Firecracker uses hardware virtualization (microVMs) for stronger isolation, but this typically introduces more operational complexity. gVisor intercepts syscalls with a user-space kernel for improved isolation over standard containers, often with easier integration but at the cost of different performance/compatibility trade-offs.
When should I choose a primitive vs an embeddable runtime vs a managed platform?
Choose primitives when you need maximum control and can operate the fleet (scheduler, images, networking, compliance). Choose an embeddable runtime when you need to add code execution fast, and payloads are small. Choose a managed platform when you need GPUs, data-local execution, and minimal ops.
What is “data gravity” and why does it matter for sandboxing?
Data gravity is the cost and latency of moving large datasets or model weights to where code runs. If you’re routinely moving gigabytes per execution, API-style sandboxes become slow and expensive. Platforms or co-located primitives reduce transfers by running compute near the data.
Are embeddable sandbox APIs (layer 2) good for long-running agents?
Vendors usually optimize them for short-lived, one-shot execution. For agents that idle or run for minutes/hours, per-second billing and session management can get expensive compared to a platform or a self-managed fleet.
Do I need GPU isolation for AI agents, and how is it handled?
If multiple tenants share GPUs, “noisy neighbor” effects can cause unpredictable latency and security concerns. Managed platforms typically handle GPU scheduling and isolation (e.g., MIG/partitioning strategies), whereas DIY approaches require significant engineering effort.

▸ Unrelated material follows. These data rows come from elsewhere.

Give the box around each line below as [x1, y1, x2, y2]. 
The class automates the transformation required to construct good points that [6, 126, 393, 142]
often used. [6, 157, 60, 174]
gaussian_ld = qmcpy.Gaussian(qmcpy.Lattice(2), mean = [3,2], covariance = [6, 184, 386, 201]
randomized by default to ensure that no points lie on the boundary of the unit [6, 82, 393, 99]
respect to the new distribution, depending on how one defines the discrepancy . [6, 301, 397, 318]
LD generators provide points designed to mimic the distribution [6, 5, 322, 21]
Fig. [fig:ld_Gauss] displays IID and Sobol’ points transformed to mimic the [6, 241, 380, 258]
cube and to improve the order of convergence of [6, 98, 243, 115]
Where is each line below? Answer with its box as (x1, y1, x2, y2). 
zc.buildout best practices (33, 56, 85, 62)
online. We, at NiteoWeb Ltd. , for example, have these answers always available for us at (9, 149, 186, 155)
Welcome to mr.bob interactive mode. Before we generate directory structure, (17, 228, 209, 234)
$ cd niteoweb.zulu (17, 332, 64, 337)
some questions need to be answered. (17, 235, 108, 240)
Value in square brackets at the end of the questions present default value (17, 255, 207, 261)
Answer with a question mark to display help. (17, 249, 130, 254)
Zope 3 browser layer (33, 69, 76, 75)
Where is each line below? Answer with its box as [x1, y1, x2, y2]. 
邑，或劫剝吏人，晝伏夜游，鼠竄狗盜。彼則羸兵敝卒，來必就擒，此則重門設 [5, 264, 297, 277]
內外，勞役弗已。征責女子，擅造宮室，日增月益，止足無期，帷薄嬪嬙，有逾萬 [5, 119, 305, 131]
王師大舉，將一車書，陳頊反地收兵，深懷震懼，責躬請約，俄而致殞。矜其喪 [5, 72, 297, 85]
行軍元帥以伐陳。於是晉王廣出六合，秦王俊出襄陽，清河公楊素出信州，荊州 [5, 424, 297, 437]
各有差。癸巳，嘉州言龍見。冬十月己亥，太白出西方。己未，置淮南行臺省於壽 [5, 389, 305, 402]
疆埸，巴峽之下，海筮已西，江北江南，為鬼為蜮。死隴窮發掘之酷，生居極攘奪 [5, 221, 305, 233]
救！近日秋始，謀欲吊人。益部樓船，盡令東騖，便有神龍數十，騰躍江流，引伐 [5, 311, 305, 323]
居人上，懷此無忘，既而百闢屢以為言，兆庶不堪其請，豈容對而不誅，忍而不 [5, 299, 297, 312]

What operational work do I take on if I build on firecracker (layer 1)?
You own image distribution/caching, networking (TAP/TUN, routing), orchestration, warm pools, autoscaling, observability, and incident response. The isolation primitive is only one part of running a production sandbox fleet.

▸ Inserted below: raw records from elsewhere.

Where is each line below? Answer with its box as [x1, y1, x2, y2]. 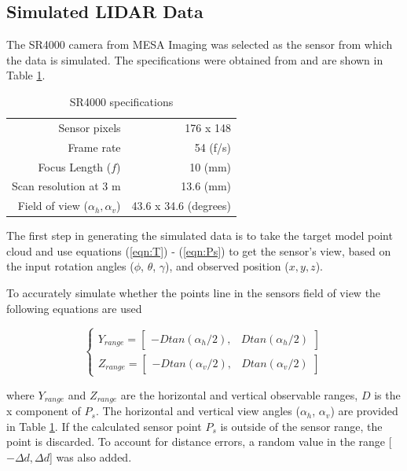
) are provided [330, 403, 398, 419]
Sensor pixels [58, 119, 121, 135]
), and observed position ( [165, 258, 289, 274]
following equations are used [6, 300, 142, 316]
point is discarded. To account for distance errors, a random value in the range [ [6, 433, 392, 450]
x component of [6, 403, 81, 419]
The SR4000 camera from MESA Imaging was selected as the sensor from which [6, 36, 393, 53]
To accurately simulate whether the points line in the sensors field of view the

What is litebox and is it production-ready in 2026?
LiteBox is a Library OS approach that reduces the host interface compared to containers. As described, it remains experimental relative to battle-tested microVM approaches, so adopting it carries higher risk unless you can tolerate bleeding-edge dependencies.
How do I think about compliance (SOC 2, ISO 27001) when choosing a sandbox layer?
Building compliance on primitives typically requires substantial time and dedicated security engineering. Managed platforms can let you inherit controls (audit logs, network boundaries, residency options) faster, depending on vendor capabilities and your requirements.
What cold start time should I expect from modern sandboxes?
Many modern approaches can achieve sub-second starts with snapshots and caching. But real-world latency often depends more on image distribution, networking setup, and warm pool strategy than on the isolation primitive alone.